And confidence breeds confidence – although not I hope complacency. On my second trip I muddled two of the murders. Not that anyone appeared to notice… I suppose the order’s less important than the cumulative effect. And at the end a youngish man tried to tip me. I refused, which obviously embarrassed him. And I felt churlish; he only wanted to express his appreciation. So from now on all contributions will be both gratefully and graciously received.

The money may not be important; but the pay is. It’s the first time I’ve ever had a price put on anything I’ve done. I’ve had a value, but that’s not the same. And it may not be the career I’d have chosen; it may not be a career at all. But at least it’s a start. If I can make my way through the back streets of Whitechapel, I can make my way in the world.

We assemble outside Whitechapel Station. The pervasive poverty effortlessly sets the scene. Although it seems quite different to that of the boys and beggars in the West End. That was the poverty of despair; I saw it in their eyes: a hollow, haggard anger at the depths to which they’d sunk. But this is the poverty of destitution; it’s endemic in the cracks in the streets and the marrow of their bones: in the wide-hipped women bloated with batter and their hard-headed husbands big-bellied with beer.

I never thought I’d hear myself talk like this. I’ve always believed in steering well clear of politics. But somewhere between crypt and club and clinic something changed. And it’s certainly coloured the way I guide my walks. I pull no punches; I point the parallels. Jonathan would be proud of me – no, gratified. I’m still not sure about eating bacon being a political act; but walking through the East End undoubtedly is.

How could it be otherwise? There’s a wizened old man who perches permanently in a crack in the station wall, his feet encased in layers of heavy plastic like makeshift snow-shoes. He swigs constantly from a bottle of cider, whilst his toothlessness pulls his face in a perpetual grin. Every so often he jumps up without warning and pounds his fists through the empty air, screaming and squalling and whirling like a dervish, with all the frenzy of a disconnected mind. But his stinking squalor seems as far removed from the genteel madness of the clinic as genteel poverty is from the Mile End Road.

And I was reminded of what Fiona told me at the crypt: that it’s all very well to put vulnerable people back into the community, but first we have to put the community back into ourselves. And yet any community there once was has been replaced by commuters, to whom the old man is just an incontinent inconvenience: an obstacle to be neatly negotiated, as they hurry through the station forecourt, loudly cursing the passenger under the train at Barking whose despair has reverberated all along the line.

Then I thought of Christ and how he would never have abandoned him; in a mad world he gave his life that we might be sane… Although these days I expect he’d have been certified rather than crucified, and electrodes and not thorns stuck to his head… And if I’d ever intended to pass by, I could do so no longer. So the next time I arrived at the station, instead of the usual wide berth, I gave the old man ten pounds.

And I can hear all Jonathan’s objections – he’d have found fault with the Good Samaritan – but from the wild smile on his face and his weird pantomime of pleasure, I felt that although it wouldn’t solve any of his problems, it might at least dull some of the pain.

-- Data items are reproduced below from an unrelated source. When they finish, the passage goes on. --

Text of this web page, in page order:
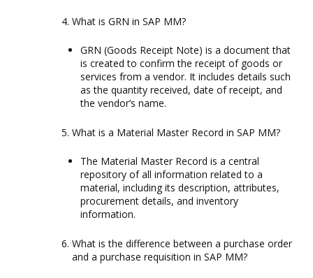
What is GRN in SAP MM?
GRN (Goods Receipt Note) is a document that
is created to confirm the receipt of goods or
services from a vendor. It includes details such
as the quantity received, date of receipt, and
the vendor’s name.
What is a Material Master Record in SAP MM?
The Material Master Record is a central
repository of all information related to a
material, including its description, attributes,
procurement details, and inventory
information.
What is the difference between a purchase order
and a purchase requisition in SAP MM?
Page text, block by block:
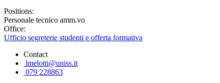
Positions:
Personale tecnico amm.vo
Office:
Ufficio segreterie studenti e offerta formativa
Contact
lmelotti@uniss.it
079 228863
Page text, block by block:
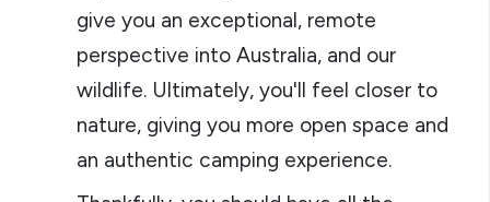
give you an exceptional, remote
perspective into Australia, and our
wildlife. Ultimately, you'll feel closer to
nature, giving you more open space and
an authentic camping experience.
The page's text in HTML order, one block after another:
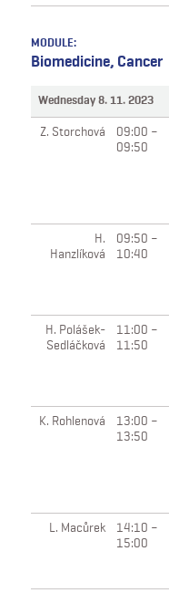
MODULE:
Biomedicine, Cancer
Wednesday 8. 11. 2023
Z. Storchová
09:00 –
09:50
H.
Hanzlíková
09:50 –
10:40
H. Polášek-
Sedláčková
11:00 –
11:50
K. Rohlenová
13:00 –
13:50
L. Macůrek
14:10 –
15:00
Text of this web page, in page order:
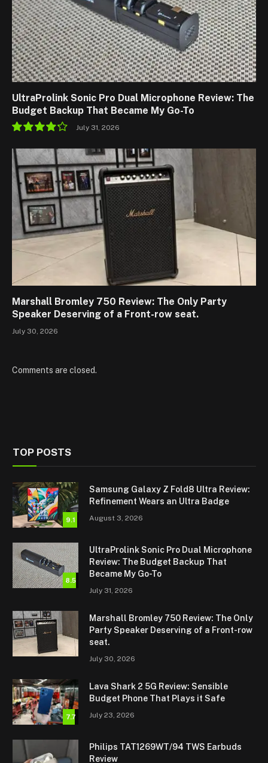
UltraProlink Sonic Pro Dual Microphone Review: The
Budget Backup That Became My Go-To
8.5
July 31, 2026
Marshall Bromley 750 Review: The Only Party
Speaker Deserving of a Front-row seat.
July 30, 2026
Comments are closed.
TOP POSTS
9.1
Samsung Galaxy Z Fold8 Ultra Review:
Refinement Wears an Ultra Badge
August 3, 2026
8.5
UltraProlink Sonic Pro Dual Microphone
Review: The Budget Backup That
Became My Go-To
July 31, 2026
Marshall Bromley 750 Review: The Only
Party Speaker Deserving of a Front-row
seat.
July 30, 2026
7.7
Lava Shark 2 5G Review: Sensible
Budget Phone That Plays it Safe
July 23, 2026
Philips TAT1269WT/94 TWS Earbuds
Review
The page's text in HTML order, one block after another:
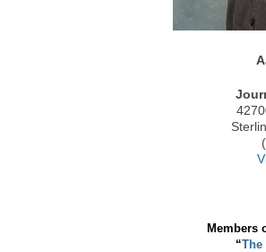
Members
“The
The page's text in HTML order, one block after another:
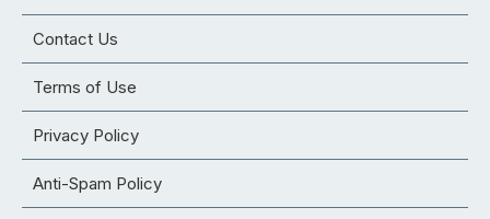
Contact Us
Terms of Use
Privacy Policy
Anti-Spam Policy
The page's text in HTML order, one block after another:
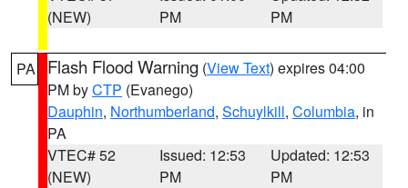
(NEW)
PM
PM
PA Flash Flood Warning (View Text) expires 04:00
PM byCTP (Evanego)
Dauphin, Northumberland, Schuylkill, Columbia, in
PA
VTEC# 52
(NEW)
Issued: 12:53
PM
Updated: 12:53
PM
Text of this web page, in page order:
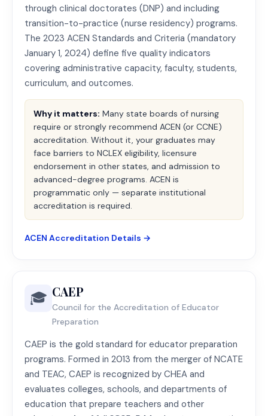
through clinical doctorates (DNP) and including
transition-to-practice (nurse residency) programs.
The 2023 ACEN Standards and Criteria (mandatory
January 1, 2024) define five quality indicators
covering administrative capacity, faculty, students,
curriculum, and outcomes.
Why it matters: Many state boards of nursing
require or strongly recommend ACEN (or CCNE)
accreditation. Without it, your graduates may
face barriers to NCLEX eligibility, licensure
endorsement in other states, and admission to
advanced-degree programs. ACEN is
programmatic only — separate institutional
accreditation is required.
ACEN Accreditation Details →
🎓 CAEP
Council for the Accreditation of Educator
Preparation
CAEP is the gold standard for educator preparation
programs. Formed in 2013 from the merger of NCATE
and TEAC, CAEP is recognized by CHEA and
evaluates colleges, schools, and departments of
education that prepare teachers and other
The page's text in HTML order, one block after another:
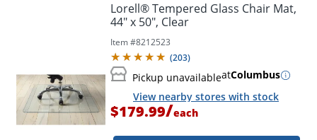
Lorell® Tempered Glass Chair Mat,
44" x 50", Clear
Item #8212523
(203)
Pickup unavailableatColumbus
View nearby stores with stock
$179.99/each
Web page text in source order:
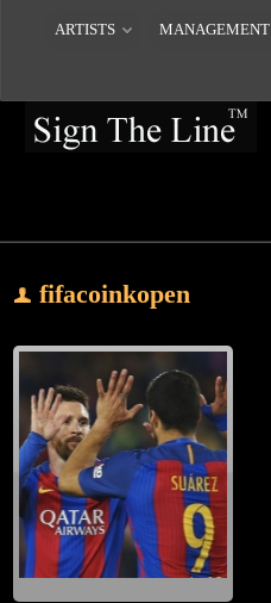
ARTISTS MANAGEMENT
fifacoinkopen
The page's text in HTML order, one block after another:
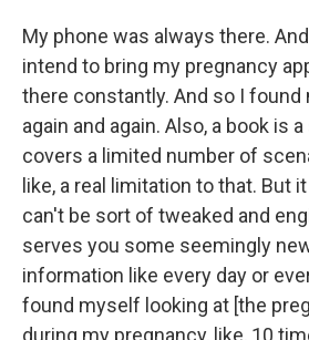
My phone was always there.
intend to bring my pregnancy
there constantly. And so I
again and again. Also, a book is
covers a limited number of
like, a real limitation to that. But
can't be sort of tweaked and
serves you some seemingly
information like every day or
found myself looking at [the
during my pregnancy, like, 10
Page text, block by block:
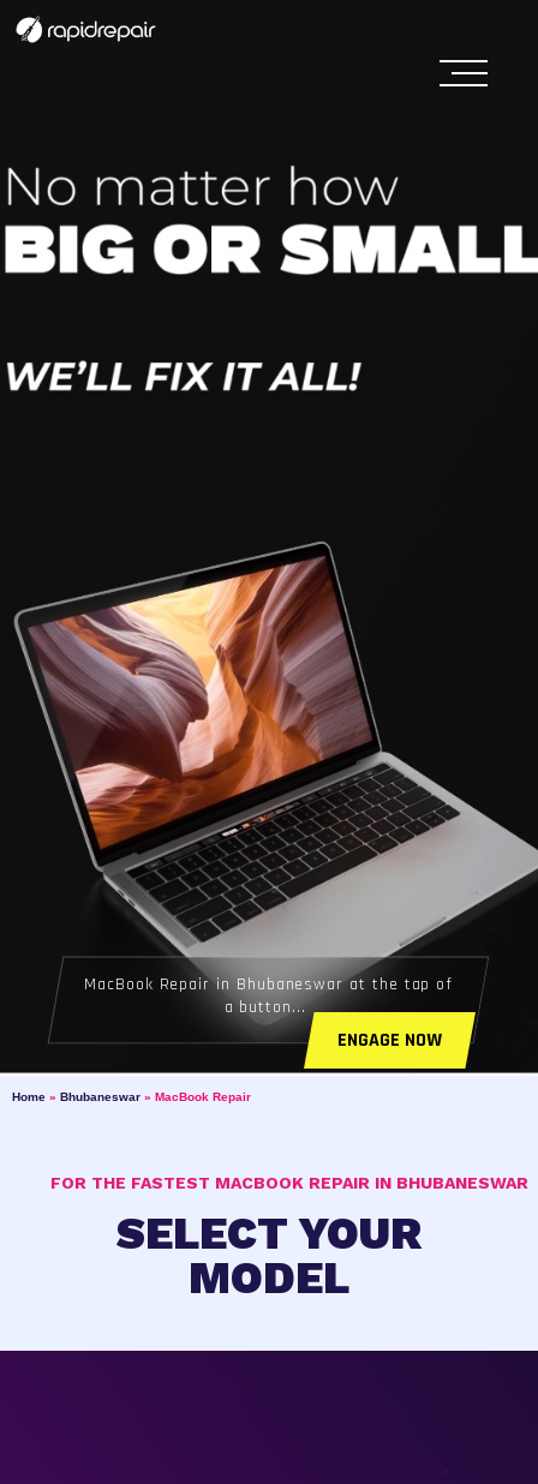
MacBook Repair in Bhubaneswar at the tap of
a button...
ENGAGE NOW
Home » Bhubaneswar » MacBook Repair
FOR THE FASTEST MACBOOK REPAIR IN BHUBANESWAR
SELECT YOUR
MODEL
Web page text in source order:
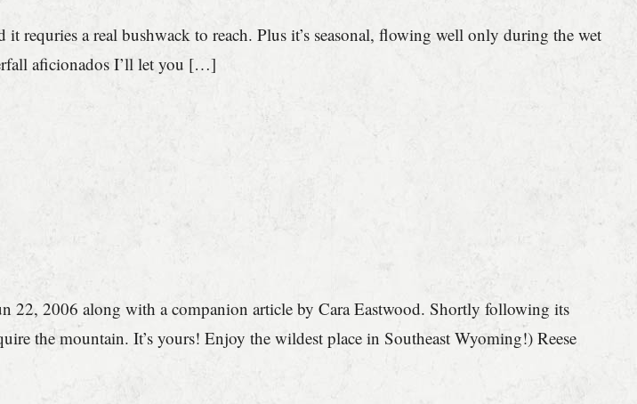
requries a real bushwack to reach. Plus it’s seasonal, flowing well only during the wet
aficionados I’ll let you […]
22, 2006 along with a companion article by Cara Eastwood. Shortly following its
the mountain. It’s yours! Enjoy the wildest place in Southeast Wyoming!) Reese
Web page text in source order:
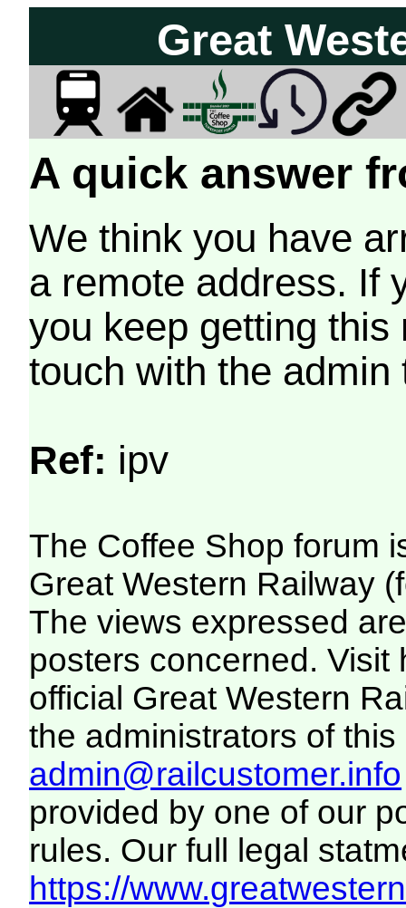
Great
A quick answer
We think you have
a remote address. If
you keep getting
touch with the
Ref: ipv
The Coffee Shop forum
Great Western Railway
The views expressed
posters concerned. Visit
official Great Western
the administrators of this
admin@railcustomer.info
provided by one of our
rules. Our full legal
https://

An American who’d booked for the tour accused me of irresponsibility. Didn’t I realise, he asked, that he’d spend every cent he was given on drink? So what? I replied, and surprised myself by my vehemence. What right had I to dictate what he did with my – no, with his money? Besides, I’d be deeply disturbed if I thought that our venture into the nineteenth century had helped to revive the distinction between the deserving and the undeserving poor.

You may find it odd for a former ordinand to be tramping the streets of the East End retelling the murders of prostitutes; and yet it could hardly be more apt. I know their stories, I’ve heard them myself a hundred years on. The sexes may be different but the sexuality’s the same.

And I can’t understand why so many people, and women in particular, condemn the walks as pornographic. Donald was challenged regularly by abusive pickets; but he explained how to wrong-foot them. In any case, he’s quite sure that their dedication will cool in this cold October weather. Nevertheless I have to admit to a degree of trepidation every time I turn a corner. And the threat of confrontation fills the air.

Superficially, I admit, their arguments may sound plausible. But far from glorifying male violence, we’re depicting it in its full horror and trying to keep the memory – no, the moral – of those ghastly crimes alive. We murder the women twice over if we commit them to unmarked graves. I still remember my father’s anguish when my brothers told him of their school friends who thought the Holocaust was Jewish propaganda; and that was in a country which had suffered the Occupation. And though the analogy may seem glib, the principle remains.

And walks such as ours help to focus on it. We show the true face of evil as well as its mangled torso. And it’s a face like yours or mine, not an anthropomorphic old goat. Jack the Ripper was no more the Devil than I was. He was a man long before he became a monster and a myth. And the sexuality of the crimes is all-important. As men we can never relax our guard. We must keep the example of the Ripper always before us: not as an abhorrent aberration, but rather as male sexuality at its most appalling extreme.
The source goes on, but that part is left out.